Производство рома оказалось в числе светлых пятен на мрачном фоне несостоятельной кубинской экономики. В 1972 году корреспондент «Нью-Йорк Таймс» Герберт Мэтьюс снова приехал на Кубу и посетил старую винокурню «Бакарди» в Сантьяго — он уже бывал здесь, поскольку прежде дружил с Пепином Бошем. Мэтьюс попробовал тамошний продукт и написал, что, по его мнению, руководство предприятия сделало должные выводы из тех трудностей, с которыми они столкнулись вскоре после того, как компания была экспроприирована кубинскими властями. «Я как любитель рома, — заключил Мэтьюс, — сказал бы, что качество его осталось прежним». Несомненно, такой вывод рассердил Пепина Боша — но их дружба и без этого расстроилась уже много лет назад.
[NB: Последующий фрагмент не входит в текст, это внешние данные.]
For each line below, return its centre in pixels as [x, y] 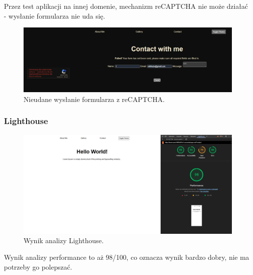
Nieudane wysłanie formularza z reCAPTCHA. [94, 99]
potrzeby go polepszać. [38, 266]
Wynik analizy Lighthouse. [64, 240]
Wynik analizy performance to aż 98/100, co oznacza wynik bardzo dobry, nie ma [127, 257]
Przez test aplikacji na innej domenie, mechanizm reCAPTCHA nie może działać [126, 6]
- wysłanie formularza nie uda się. [55, 15]
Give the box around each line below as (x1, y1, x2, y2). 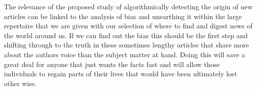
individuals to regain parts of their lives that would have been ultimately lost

Во время недолгого визита на старую винокурню «Бакарди» Мэтьюс определенно не разглядел главного — того, как часто тамошние ветераны конфликтовали с государственными властями по поводу планов производства рома. Усилия Мариано Лавиня и других продвинуть экспорт кубинского рома в страны соцлагеря, очевидно, увенчались успехом, поскольку в течение нескольких лет в этих странах был высокий спрос на этот продукт. Государственные власти постоянно принуждали руководство ромовых предприятий повысить производительность. Однако на старой винокурне «Бакарди» они столкнулись с жестким сопротивлением самого Лавиня и Умберто Короны, руководителя производства. Оба они отважно противостояли правительственным чиновникам, которые требовали сократить длительность выдержки рома и разводить выдержанный ром, чтобы его хватило на более долгое время — то же самое предлагал несколько лет назад Че Гевара. Корона, который овладевал мастерством еще при Бакарди, настаивал, что любые изменения в процессе выдержки или в рецепте рома приведет к ухудшению качества. Когда в 1988 году кубинский журналист Леонардо Падура интервьюировал бывших работников «Бакарди» в Сантьяго, они сказали, что «бесконечная преданность» Короны в конце шестидесятых и в семидесятые годы предотвратила «неизбежное крушение» сантьягского ромового наследия.